Hello, MissBrownEyes! Thanks for sharing. I hope you enjoy the frozen yogurt for Thanksgiving. Sounds delish! 🙂
Hi Lacey —
It was a complete hit. Usually on subsquent rounds of Thanksgiving dinner, it’s the savory foods that get just as much action as the desserts. Not this case. Cheesecake — ignored. Pecan pie — a few takers. Pumpkin frozen yogurt — GONE. I forgot to mention — no nuts added — forgot to make them and used more pumpkin (nearly the whole 15 oz can)
That is SO cool!!! Thanks for sharing. I’m so happy everyone liked the frozen yogurt 🙂
I like your base here so much, that I’m planning on trying it without the pumpkin and putting in some sweet potato & applesauce puree next time I make frozen yogurt, which is apparently sooner than later!
Oooh, MissBrownEyes, that’s sounds very interesting. I’d love to know how it turns out for you.
lacey, how much does your pumpkin frozen yogurt recipe yield? I only have a 1 1/2 qt ice cream maker. Just prepped the ingredients to chill but looks like combined they are about about 1 1/2 quarts wet. Here’s hoping I don’t have frozen yogurt oozing out of my machine 🙂
Hi Evan! I’m sorry, I haven’t measured exactly how much this recipe yields. I would guess not much more that 1 1/2 quarts — if even that much.

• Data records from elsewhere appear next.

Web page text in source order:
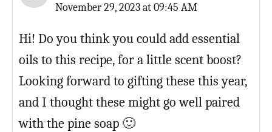
November 29, 2023 at 09:45 AM
Hi! Do you think you could add essential
oils to this recipe, for a little scent boost?
Looking forward to gifting these this year,
and I thought these might go well paired
with the pine soap 🙂
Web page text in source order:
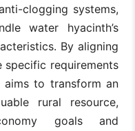
clogging systems,
water hyacinth’s
By aligning
requirements
to transform an
rural resource,
goals and
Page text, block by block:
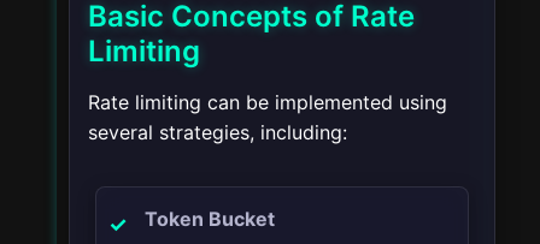
Basic Concepts of Rate
Limiting
Rate limiting can be implemented using
several strategies, including:
Token Bucket
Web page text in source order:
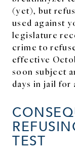
(yet), but
used against
legislature
crime to
effective
soon subject
days in jail for
TEST
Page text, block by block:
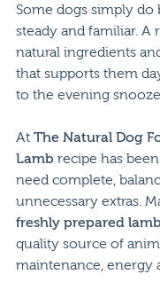
Some dogs simply
steady and familiar. A
natural ingredients
that supports them
to the evening
At The Natural Dog
Lamb recipe has
need complete,
unnecessary extras.
freshly prepared lamb
quality source of
maintenance, energy
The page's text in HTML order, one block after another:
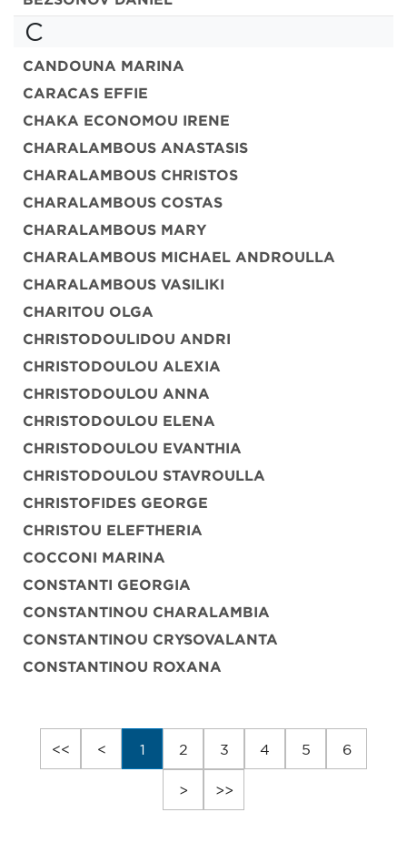
C
CANDOUNA MARINA
CARACAS EFFIE
CHAKA ECONOMOU IRENE
CHARALAMBOUS ANASTASIS
CHARALAMBOUS CHRISTOS
CHARALAMBOUS COSTAS
CHARALAMBOUS MARY
CHARALAMBOUS MICHAEL ANDROULLA
CHARALAMBOUS VASILIKI
CHARITOU OLGA
CHRISTODOULIDOU ANDRI
CHRISTODOULOU ALEXIA
CHRISTODOULOU ANNA
CHRISTODOULOU ELENA
CHRISTODOULOU EVANTHIA
CHRISTODOULOU STAVROULLA
CHRISTOFIDES GEORGE
CHRISTOU ELEFTHERIA
COCCONI MARINA
CONSTANTI GEORGIA
CONSTANTINOU CHARALAMBIA
CONSTANTINOU CRYSOVALANTA
CONSTANTINOU ROXANA
<< < 1 2 3 4 5 6
> >>
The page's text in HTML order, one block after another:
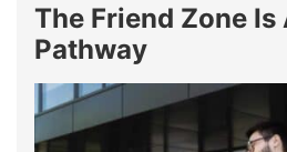
The Friend Zone
Pathway
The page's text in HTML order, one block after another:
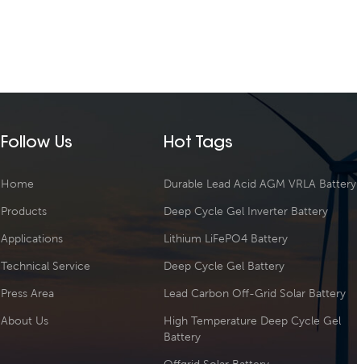
Follow Us
Home
Products
Applications
Technical Service
Press Area
About Us
Hot Tags
Durable Lead Acid AGM VRLA Battery
Deep Cycle Gel Inverter Battery
Lithium LiFePO4 Battery
Deep Cycle Gel Battery
Lead Carbon Off-Grid Solar Battery
High Temperature Deep Cycle Gel
Battery
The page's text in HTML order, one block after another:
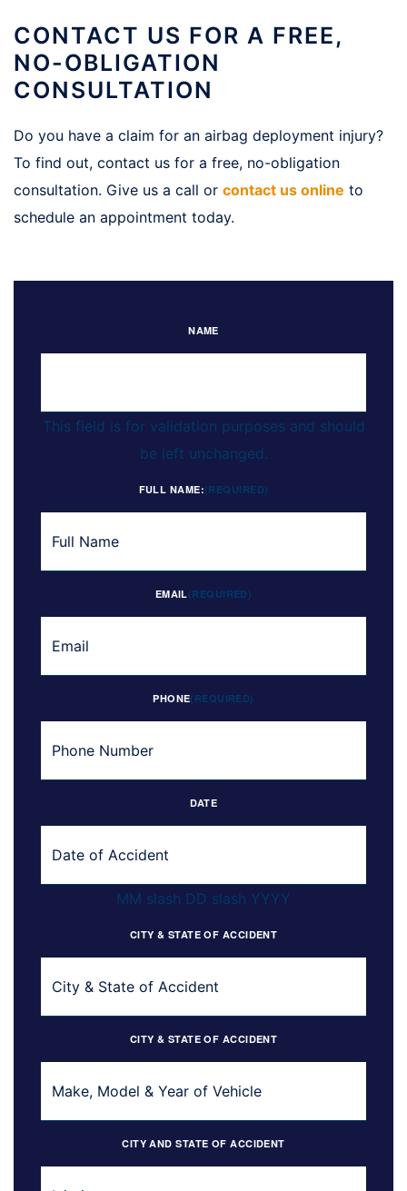
CONTACT US FOR A FREE,
NO-OBLIGATION
CONSULTATION
Do you have a claim for an airbag deployment injury?
To find out, contact us for a free, no-obligation
consultation. Give us a call or contact us online to
schedule an appointment today.
NAME
This field is for validation purposes and should
be left unchanged.
FULL NAME:(REQUIRED)
EMAIL(REQUIRED)
PHONE(REQUIRED)
DATE
MM slash DD slash YYYY
CITY & STATE OF ACCIDENT
CITY & STATE OF ACCIDENT
CITY AND STATE OF ACCIDENT
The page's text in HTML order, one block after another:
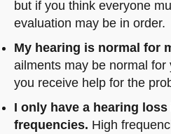
but if you think everyone
evaluation may be in order.
My hearing is normal for
ailments may be normal for
you receive help for the
I only have a hearing
frequencies. High
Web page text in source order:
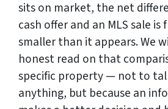
sits on market, the net
cash offer and an MLS sale
smaller than it appears. We
honest read on that
specific property — not to
anything, but because an

I hope you didn’t overflow your maker.
I am all about pumpkin this season, and this recipe is going straight to the top of my list! I’ll have to reserve a bit of my pumpkin pie white chocolate cups to crumble on top in addition to the toasted pecans :).
Lauren, your pumpkin pie white chocolate cups sound amazing! I hope you like the frozen yogurt.

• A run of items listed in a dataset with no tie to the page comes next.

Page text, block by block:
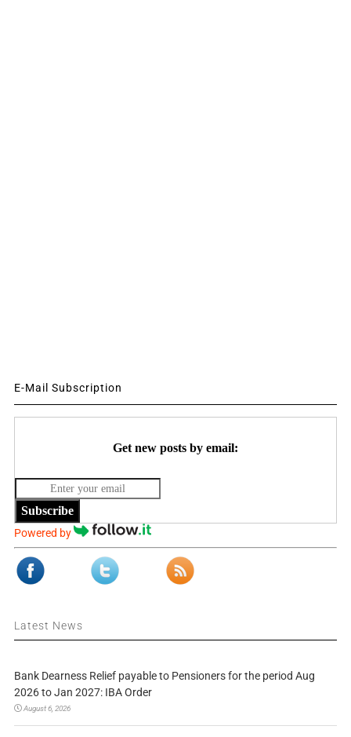
E-Mail Subscription
Get new posts by email:
Subscribe
Powered by
Latest News
Bank Dearness Relief payable to Pensioners for the period Aug
2026 to Jan 2027: IBA Order
August 6, 2026
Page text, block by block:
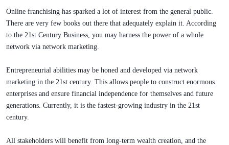
Online franchising has sparked a lot of interest from the general public.
There are very few books out there that adequately explain it. According
to the 21st Century Business, you may harness the power of a whole
network via network marketing.
Entrepreneurial abilities may be honed and developed via network
marketing in the 21st century. This allows people to construct enormous
enterprises and ensure financial independence for themselves and future
generations. Currently, it is the fastest-growing industry in the 21st
century.
All stakeholders will benefit from long-term wealth creation, and the
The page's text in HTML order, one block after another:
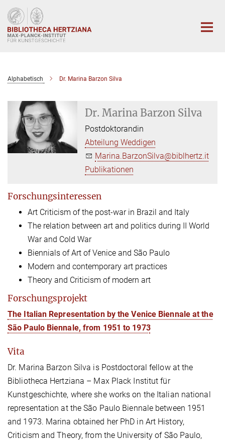
Hauptinhalt
Alphabetisch Dr. Marina Barzon Silva
Dr. Marina Barzon Silva
Postdoktorandin
Abteilung Weddigen
Marina.BarzonSilva@biblhertz.it
Publikationen
Forschungsinteressen
Art Criticism of the post-war in Brazil and Italy
The relation between art and politics during II World
War and Cold War
Biennials of Art of Venice and São Paulo
Modern and contemporary art practices
Theory and Criticism of modern art
Forschungsprojekt
The Italian Representation by the Venice Biennale at the
São Paulo Biennale, from 1951 to 1973
Vita
Dr. Marina Barzon Silva is Postdoctoral fellow at the
Bibliotheca Hertziana – Max Plack Institut für
Kunstgeschichte, where she works on the Italian national
representation at the São Paulo Biennale between 1951
and 1973. Marina obtained her PhD in Art History,
Criticism and Theory, from the University of São Paulo,
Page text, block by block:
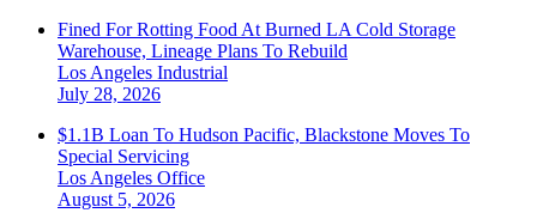
Fined For Rotting Food At Burned LA Cold Storage
Warehouse, Lineage Plans To Rebuild
Los Angeles Industrial
July 28, 2026
$1.1B Loan To Hudson Pacific, Blackstone Moves To
Special Servicing
Los Angeles Office
August 5, 2026

This is me pitching a fit because I don’t have an ice cream maker….*WAHHHH* That looks so delicious!!!
You’re hilarious, Tara! I have actually heard you can make frozen yogurt without an ice cream maker and it turns out well. All you have to do is freeze the prepared yogurt for 30-60 minute intervals and blend in a blender in between each time until you reach the desired consistency. A little extra work, but may save a tantrum 🙂
In that case…I might have to give it a try! I still have an ice cream maker on my wish list, though. 😉
I don’t blame you — I use my ice cream maker ALL the time. I hope you get your wish soon! If you try it out, I’d love to know the outcome 🙂
Saw the “alternative” method (I also do not have an ice cream maker) and was thrilled to know I can make the pumpkin frozen yogurt without one. Thanks!!
I hope it works out for you, Lee. Please feel free to share how the alternative method goes for you!